I have Windows 98, and Real Player v10

I used to have a lot of media files on my harddrive, so to save space, I burned them all to a data disk. This is about a year or more ago. I've since watched them, from the disk, on Real Player. 

Then I upgraded to RealPlayer 10 and wishing for SO many reason now that I hadn't. They now no longer play. I double click, Real Player starts, and then... it completely freezes. Completely. I have to ctrl+alt+del to stop Real Player before I can even use the rest of the computer. I've tried to play RM and RAM files from my hard drive, and those work.

I thought maybe if I could get them off of the CD I could play them, but it won't let me copy them to my hard disk. 

What the heck can I do to play these files? I mean, there's a lot of them, and I'd love to be able to watch them.

And if nothing, can someone tell me how to get them off my CD and back onto the hard drive?


----------



## Guest (Dec 3, 2004)

What happens when you try to copy them to your hard drive?


----------



## MysticEyes (Mar 30, 2002)

Try another media player, there are a whole lot of alternatives.


----------



## khohen1 (Jun 1, 2004)

Actually, I should have deleted this post last night. I feel like a moron now, but I looked at the bottom of my CD and it was smudgy, so I wiped it clean carefully and tried again.
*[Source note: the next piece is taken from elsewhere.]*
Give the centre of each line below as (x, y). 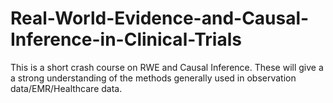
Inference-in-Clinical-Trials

And it worked. So yeah, I'm a moron. Sorry for wasting your time.

On the other hand, Mystic Eyes, since you mention it, what other players can play RM's and RAMS? Because I know there are players out there that play other file types, but I don't know what they are, or which ones to trust. Do you use any that play most file types? Cause I'd love to play all of them off of one player.


----------



## MysticEyes (Mar 30, 2002)

All in one may be tough, I use this for Real's stuff.

http://www.afterdawn.com/software/video_software/video_players/real_alternative.cfm


----------